# Barometer study



## Try'n Hard (Oct 23, 2008)

Well more of a long term observation than a study. I got a barometer app but discovered a better one on my regular accuweather app. All of my fishing is for crappie but found some things out about bass and catfish as well. I can only go when I can go so if the conditions aren’t right it’s really not gonna stop me. Here’s what I’ve “observed”. Barometer above 30.1 - usually very nice weather but fish don’t want to bite. I can see them on structure with ff but can only get one to bite per spot. Sometimes, no bites
Between 30 and 30.1. Still nice weather but fishing still not good. 
Below 30 usually cloudy and fish bite better. May get 4 fish per structure as compared to 1 fish at above 30
As bad weather or fronts approach the barometer drops and this seemed to be the best time to fish. A falling barometer will also produce bass and catfish on crappie jigs. Ironically this is also the time that I hear more owls, and see more wildlife. 
After the front or storms pass the barometer on a rise completely stopped the bite for me. I’ve been told crappie really don’t like a rising pressure as it affects their swim bladder and makes them feel like they have a full stomach. 
Barometer readings have to be a small part of success or failure. A falling barometer won’t do much for you if the water is high and muddy, but I think it’s at least something to consider if your planning a trip or if your just looking for something to blame after a bad one!


----------



## Chumbuster (Oct 17, 2017)

That's pretty on point TnH...I've found the barometric pressure changes are something to look at as well and make adjustments for when I go if its high or rising...usually lighter, smaller, slower is what gets me the nod on tougher days. Although I'm a pretty dismal crappie fisher in general lol


----------



## JoeyWelch (Sep 25, 2009)

Good info Tryn.


----------



## Try'n Hard (Oct 23, 2008)

I will say that I think the moon phase is a stronger influence than the barometer.


----------



## JoeyWelch (Sep 25, 2009)

Do you keep a log book?


----------



## Try'n Hard (Oct 23, 2008)

jlw1972 said:


> Do you keep a log book?




I had one on my phone but it didn’t get updated and won’t work with the new iOS. Barometer readings are so slight they are annoying. All above 29 and below 31


----------



## JoeyWelch (Sep 25, 2009)

I always thought a log would be useful for water temp to fish depth comparison. Especially useful for spider trolling. The ones I see are from different areas and just don’t seem to hold true to our perch. A lot of the stuff you see on the web doesn’t work in our area. For me anyway.

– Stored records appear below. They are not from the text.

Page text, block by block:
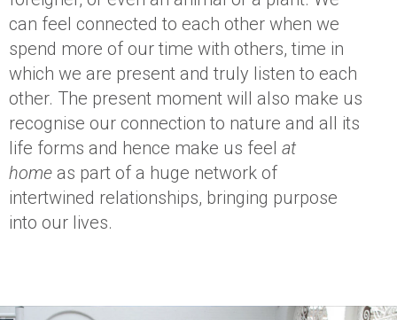
can feel connected to each other when we
spend more of our time with others, time in
which we are present and truly listen to each
other. The present moment will also make us
recognise our connection to nature and all its
life forms and hence make us feel at
home as part of a huge network of
intertwined relationships, bringing purpose
into our lives.
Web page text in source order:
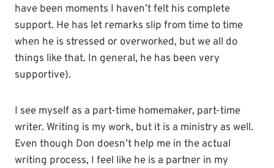
have been moments I haven’t felt his complete
support. He has let remarks slip from time to time
when he is stressed or overworked, but we all do
things like that. In general, he has been very
supportive).
I see myself as a part-time homemaker, part-time
writer. Writing is my work, but it is a ministry as well.
Even though Don doesn’t help me in the actual
writing process, I feel like he is a partner in my
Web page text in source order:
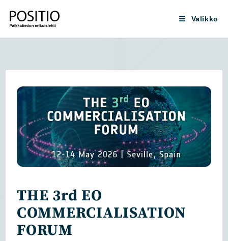
suoraan
sisältöön
Valikko
THE 3rd EO
COMMERCIALISATION
FORUM
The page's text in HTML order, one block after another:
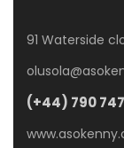
91 Waterside
(+44) 790
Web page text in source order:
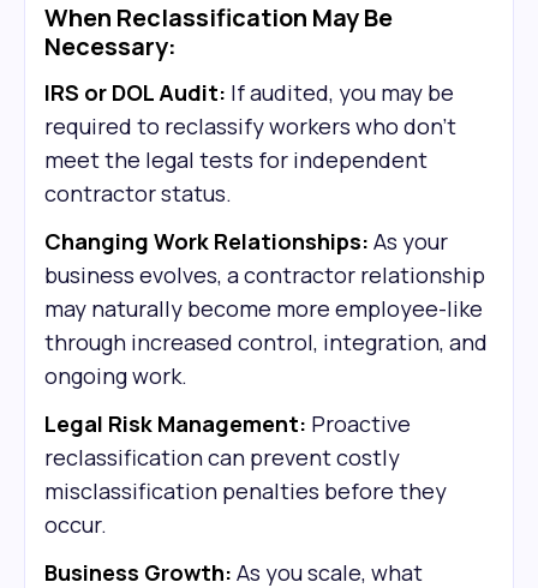
When Reclassification May Be
Necessary:
IRS or DOL Audit: If audited, you may be
required to reclassify workers who don't
meet the legal tests for independent
contractor status.
Changing Work Relationships: As your
business evolves, a contractor relationship
may naturally become more employee-like
through increased control, integration, and
ongoing work.
Legal Risk Management: Proactive
reclassification can prevent costly
misclassification penalties before they
occur.
Business Growth: As you scale, what
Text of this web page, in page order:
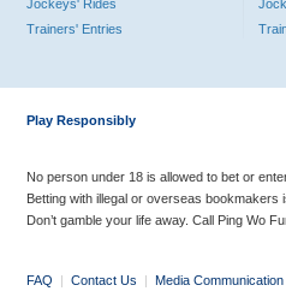
Jockeys' Rides
Trainers' Entries
Play Responsibly
No person under 18 is allowed to bet or
Betting with illegal or overseas
Don’t gamble your life away. Call Ping Wo
FAQ | Contact Us | Media
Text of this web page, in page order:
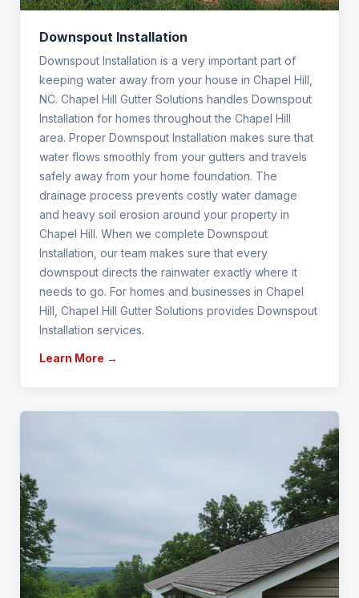
Downspout Installation
Downspout Installation is a very important part of
keeping water away from your house in Chapel Hill,
NC. Chapel Hill Gutter Solutions handles Downspout
Installation for homes throughout the Chapel Hill
area. Proper Downspout Installation makes sure that
water flows smoothly from your gutters and travels
safely away from your home foundation. The
drainage process prevents costly water damage
and heavy soil erosion around your property in
Chapel Hill. When we complete Downspout
Installation, our team makes sure that every
downspout directs the rainwater exactly where it
needs to go. For homes and businesses in Chapel
Hill, Chapel Hill Gutter Solutions provides Downspout
Installation services.
Learn More →
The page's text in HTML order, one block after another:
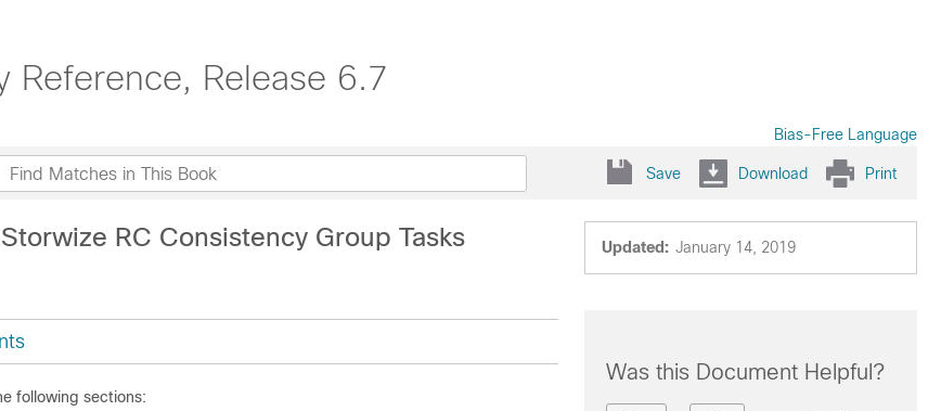
Reference, Release 6.7
Bias-Free Language
Save Download Print
Updated: January 14, 2019
RC Consistency Group Tasks
following sections:
Was this Document Helpful?
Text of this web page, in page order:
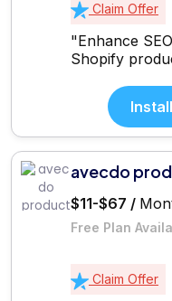
Claim Offer
"Enhance
Shopify
avecdo
$11-$67 /
Free Plan
Claim Offer
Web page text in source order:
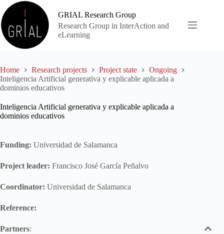
Skip
to
content
GRIAL Research Group
Research Group in InterAction and
eLearning
Home Research projects Project state
Ongoing
Inteligencia Artificial generativa y explicable aplicada a
dominios educativos
Inteligencia Artificial generativa y explicable aplicada a
dominios educativos
Funding: Universidad de Salamanca
Project leader: Francisco José García Peñalvo
Coordinator: Universidad de Salamanca
Reference:
Partners:
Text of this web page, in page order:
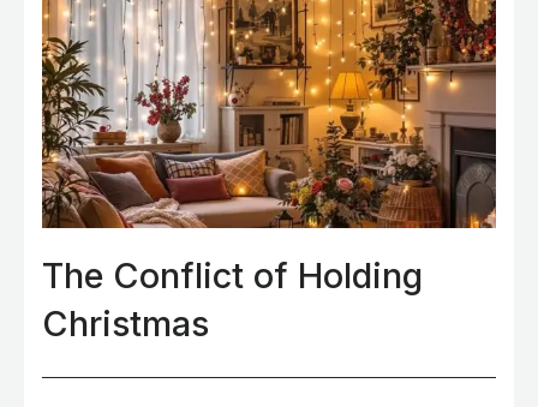
The Conflict of Holding
Christmas
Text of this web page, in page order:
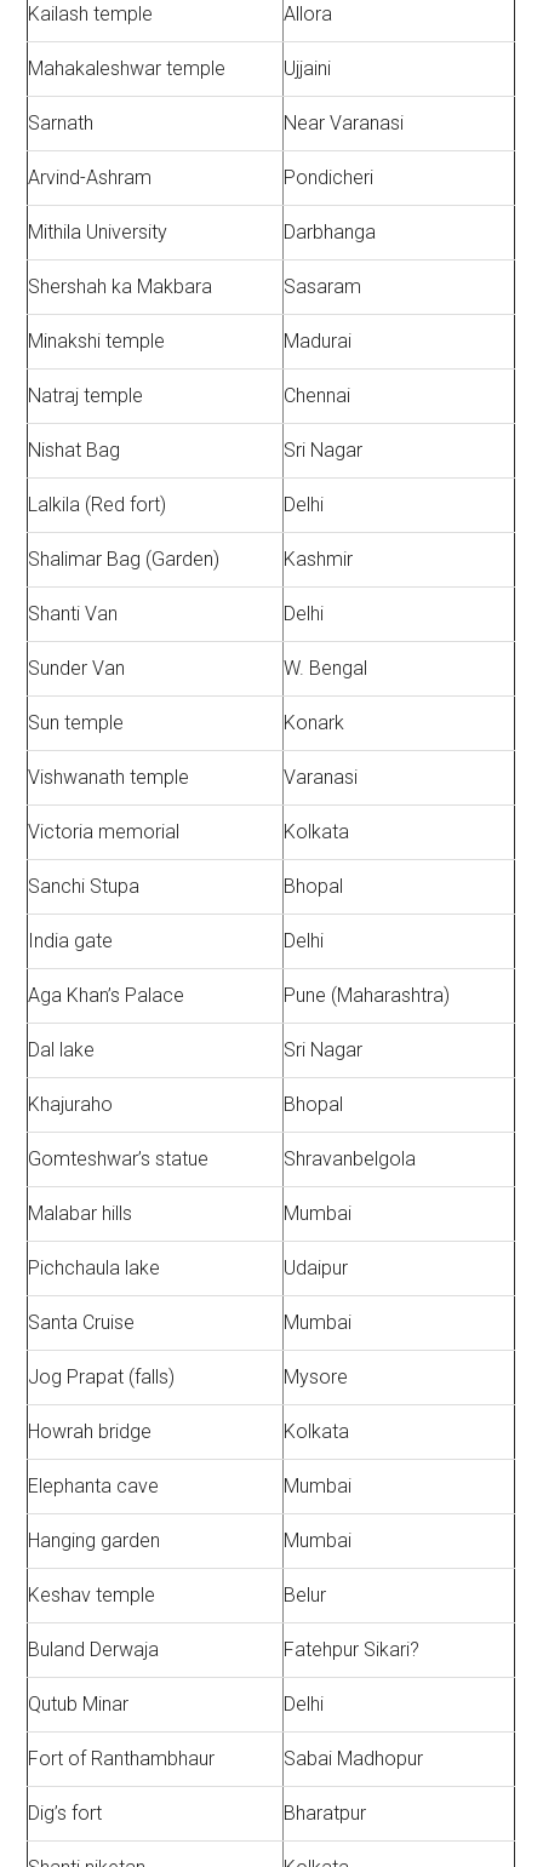
Kailash temple Allora
Mahakaleshwar temple Ujjaini
Sarnath Near Varanasi
Arvind-Ashram Pondicheri
Mithila University Darbhanga
Shershah ka Makbara Sasaram
Minakshi temple Madurai
Natraj temple Chennai
Nishat Bag Sri Nagar
Lalkila (Red fort) Delhi
Shalimar Bag (Garden) Kashmir
Shanti Van Delhi
Sunder Van W. Bengal
Sun temple Konark
Vishwanath temple Varanasi
Victoria memorial Kolkata
Sanchi Stupa Bhopal
India gate Delhi
Aga Khan’s Palace Pune (Maharashtra)
Dal lake Sri Nagar
Khajuraho Bhopal
Gomteshwar’s statue Shravanbelgola
Malabar hills Mumbai
Pichchaula lake Udaipur
Santa Cruise Mumbai
Jog Prapat (falls) Mysore
Howrah bridge Kolkata
Elephanta cave Mumbai
Hanging garden Mumbai
Keshav temple Belur
Buland Derwaja Fatehpur Sikari?
Qutub Minar Delhi
Fort of Ranthambhaur Sabai Madhopur
Dig’s fort Bharatpur
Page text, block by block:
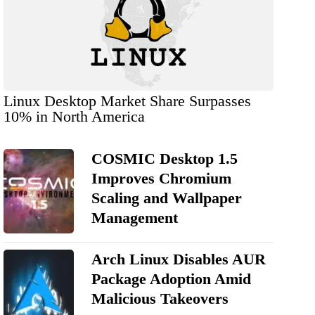
Linux Desktop Market Share Surpasses
10% in North America
COSMIC Desktop 1.5
Improves Chromium
Scaling and Wallpaper
Management
Arch Linux Disables AUR
Package Adoption Amid
Malicious Takeovers

I’m like you though. I fish when I can. I would still go knowing the odds are against me.


----------



## Try'n Hard (Oct 23, 2008)

So many variables just made the log a lot of work with no consistent pattern. Water temp imo is useless unless you measure at fishing depth. I may go this weekend


----------



## DMC (Nov 28, 2010)

I too believe that the moon plays a big deal with the fishing also.

Here you go.

http://youtu.be/g-Zn_6DoRqM?t=18


----------



## SurfRidr (Apr 24, 2012)

My observations on bass fishing and barometer matched yours back in North Carolina, Tryin. Good info, I do think it plays a role. :thumbsup:


----------



## Try'n Hard (Oct 23, 2008)

Fished almost all day Friday on falling barometer and had the worst day I’ve had in 3 yrs. 5 crappie. Barometer rising Saturday, fished till noon and only got 3 more. Lots of other variables but geez!


----------